Linear regression is used to fit a straight line (1D data), plane (2D data), or hyperplane (>2D data) to the data. The hypothesis is a linear combination of the features $\left(\pmb{x}_i\right)$, which are parametrized with the parameters $\pmb{\theta}$.

$$
h_{\pmb{\theta}} \left( \pmb{x}_i \right) \coloneqq \pmb{\theta^T x}_i
$$

Choosing $\pmb{\theta}$ at random will most likely not produce a result that is close to the true value, which results in an error. The goal of linear regression is to minimize the error by finding the optimal parameters. First, a function needs to be chosen to define how the error is computed. This is the cost function. A commonly used cost function in linear regression is mean squared error (MSE):

$$ 
J \left(\pmb{\theta}\right) \coloneqq \frac{1}{N} \sum_{i=0}^N \left( h_{\pmb{\theta}} \left( \pmb{x}_i \right) - y_i \right )^2 = \frac{1}{N} \left(\pmb{X\theta} - \pmb{y}\right)^T \left(\pmb{X\theta} - \pmb{y}\right)
$$

The cost function can be numerically minimized using the gradient descent algorithm.
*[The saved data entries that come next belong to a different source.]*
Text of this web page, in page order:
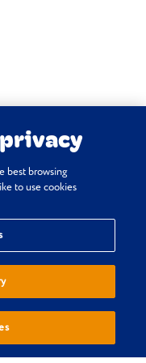
best browsing
to use cookies
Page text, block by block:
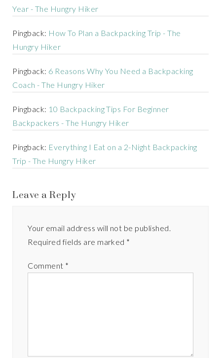
Year - The Hungry Hiker
Pingback: How To Plan a Backpacking Trip - The
Hungry Hiker
Pingback: 6 Reasons Why You Need a Backpacking
Coach - The Hungry Hiker
Pingback: 10 Backpacking Tips For Beginner
Backpackers - The Hungry Hiker
Pingback: Everything I Eat on a 2-Night Backpacking
Trip - The Hungry Hiker
Leave a Reply
Your email address will not be published.
Required fields are marked *
Comment *
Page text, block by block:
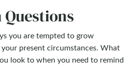
Questions
you are tempted to grow
present circumstances. What
look to when you need to remind
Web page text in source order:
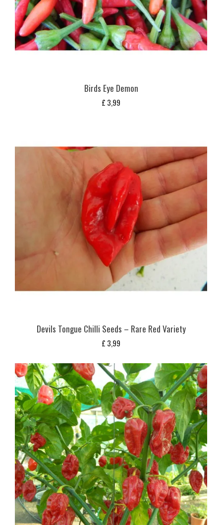
Birds Eye Demon
£ 3,99
Devils Tongue Chilli Seeds – Rare Red Variety
£ 3,99
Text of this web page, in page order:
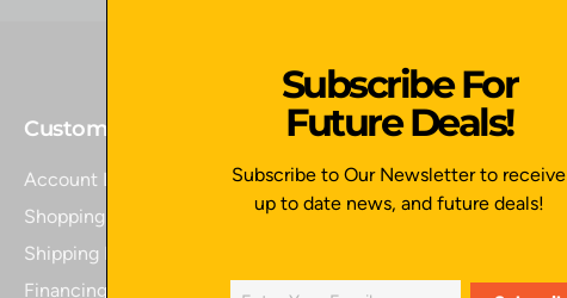
Customer Service
Account Login
Shopping Cart
Shipping Policy
Financing
Quick Links
Home
All Products
Apply for Financing
Subscribe For
Future Deals!
Subscribe to Our Newsletter to receive
up to date news, and future deals!
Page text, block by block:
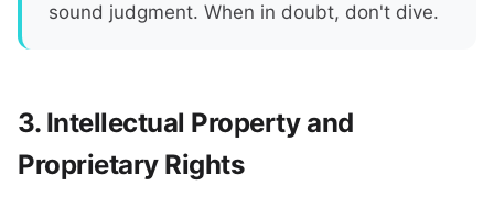
sound judgment. When in doubt, don't dive.
Intellectual Property and
Proprietary Rights
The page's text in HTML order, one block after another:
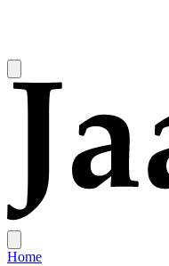
Home
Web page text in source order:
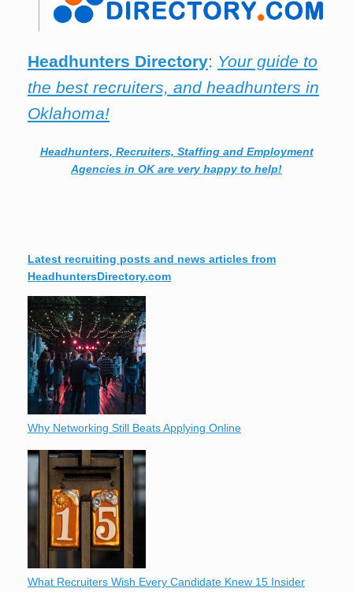
Headhunters Directory: Your guide to
the best recruiters, and headhunters in
Oklahoma!
Headhunters, Recruiters, Staffing and Employment
Agencies in OK are very happy to help!
Latest recruiting posts and news articles from
HeadhuntersDirectory.com
Why Networking Still Beats Applying Online
What Recruiters Wish Every Candidate Knew 15 Insider
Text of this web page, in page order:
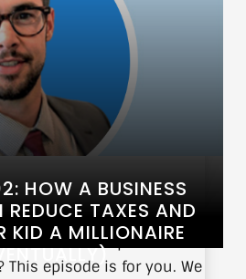
HOW A BUSINESS
TAXES AND
KID A MILLIONAIRE
who owns a practice
This episode is for you. We
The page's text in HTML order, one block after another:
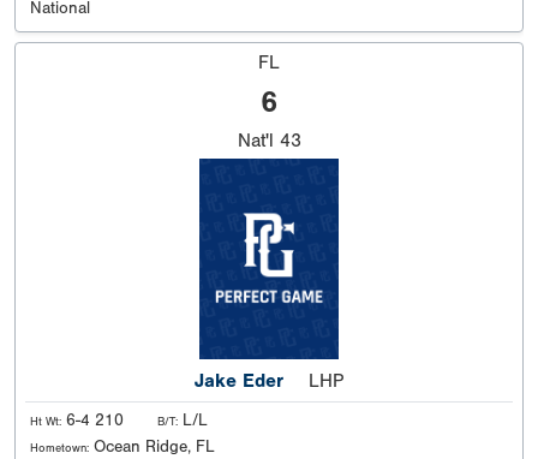
National
FL
6
Nat'l 43
Jake Eder LHP
Ht Wt: 6-4 210 B/T: L/L
Hometown: Ocean Ridge, FL
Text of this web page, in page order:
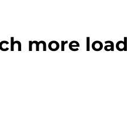
more
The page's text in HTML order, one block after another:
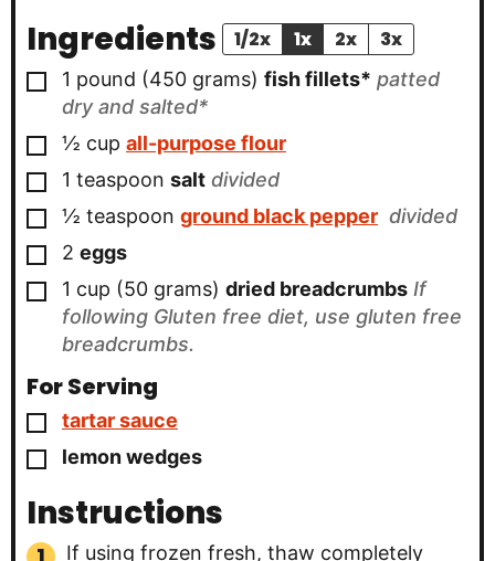
Ingredients 1/2x 1x 2x 3x
▢
1 pound (450 grams) fish fillets* patted
dry and salted*
▢
½ cup all-purpose flour
▢
1 teaspoon salt divided
▢
½ teaspoon ground black pepper divided
▢
2 eggs
▢
1 cup (50 grams) dried breadcrumbs If
following Gluten free diet, use gluten free
breadcrumbs.
For Serving
▢
tartar sauce
▢
lemon wedges
Instructions
If using frozen fresh, thaw completely
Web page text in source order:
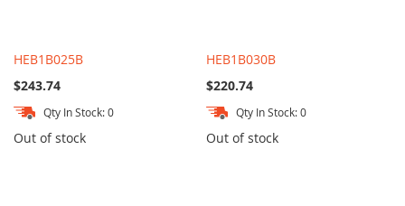
HEB1B025B
$243.74
Qty In Stock: 0
Out of stock
HEB1B030B
$220.74
Qty In Stock: 0
Out of stock
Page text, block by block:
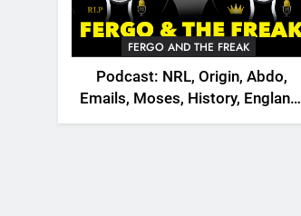
FERGO AND THE FREAK
Podcast: NRL, Origin, Abdo,
Emails, Moses, History, England,
Canada
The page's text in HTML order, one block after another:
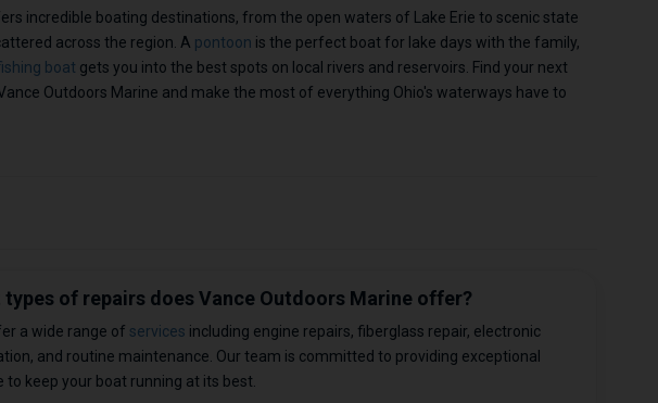
incredible boating destinations, from the open waters of Lake Erie to scenic state
across the region. A pontoon is the perfect boat for lake days with the family,
boat gets you into the best spots on local rivers and reservoirs. Find your next
Outdoors Marine and make the most of everything Ohio's waterways have to
types of repairs does Vance Outdoors Marine offer?
a wide range of services including engine repairs, fiberglass repair, electronic
and routine maintenance. Our team is committed to providing exceptional
to keep your boat running at its best.
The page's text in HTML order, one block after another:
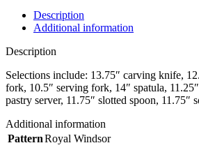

Gradient descent is an iterative algorithm, which updates the model parameters every epoch. One epoch is defined as the iteration of every training example through the hypothesis. The model parameters are updated by subtracting the partial derivative of the cost function to the updating parameter $\left(\theta^{(j)}\right)$ weighed by the learning rate $\alpha$.

$$
\theta^{(j)} \leftarrow \theta^{(j)} - \alpha \frac{\partial J \left(\pmb{\theta}\right)}{\partial \theta^{(j)}}
$$
$$
\frac{\partial J \left(\pmb{\theta}\right)}{\partial \theta^{(j)}} = \frac{2}{N} \sum_{i=0}^N \left( h_{\pmb{\theta}} \left( \pmb{x}_i \right) - y_i \right ) x_i^{(j)}
$$

## Implementation

In [7]:
import numpy as np
import plotly.graph_objects as go
import random

In [16]:
def create_dataset(datapoints, variance, correlation=None, step=2):
    """
    Create a random dataset

    :param datapoints: number of datapoints
    :param variance: the amount of variance in the dataset
    :param correlation: either 'pos' or 'neg' (default is None)
    :param step: determines the slope of the correlation (default is 2)
    """
    val = 1
    points = []

    for x in range(datapoints):
        y = val + random.randrange(-variance, variance)
        # X = np.asarray([1, x])
        points.append((1, x, y))
        if correlation == "pos":
            val += step
        elif correlation == "neg":
            val -= step

    return np.asarray(points, dtype=object)

In [34]:
def compute_MSE(theta, points):
    """
    Compute the Mean Square Error

    :param theta: regression parameters
    :param points: datapoints
    """
    
    # Make a matrix where every row is a training example
    X = points[:, :-1]
    # Make a vector of all true values
    y = points[:, -1]

    return np.mean((X@theta - y)**2)

In [29]:
def gradient_descent(
    points, learning_rate, num_iterations, threshold=1e-3
):
    """
    Use gradient descent to optimize regression parameters theta in order to find the best straight 
    line for the given points

    :param points: points to fit the line
    :param learning_rate: learning rate used in the algorithm
    :param num_iterations: maximum number of iterations
    :param threshold: minimum difference between two sequential mean squared 
        error values (default is 1e-3)
    """

    # Init values
    theta = np.zeros(len(points[0])-1)
    m = len(points)
    iteration = 0

    J = compute_MSE(theta, points)
    prev_J = np.inf

    # Loop until convergence or maximum number of iterations is reached
    while iteration < num_iterations and np.all(np.abs(J - prev_J) > threshold):
        
        new_thetas = np.zeros(len(theta))
        prev_J = J

        # Compute new theta's using the gradient
        for j, theta_j in enumerate(theta):
            new_thetas[j] = theta_j - learning_rate/m * np.sum([(theta @ x - y)*x[j] for *x, y in points])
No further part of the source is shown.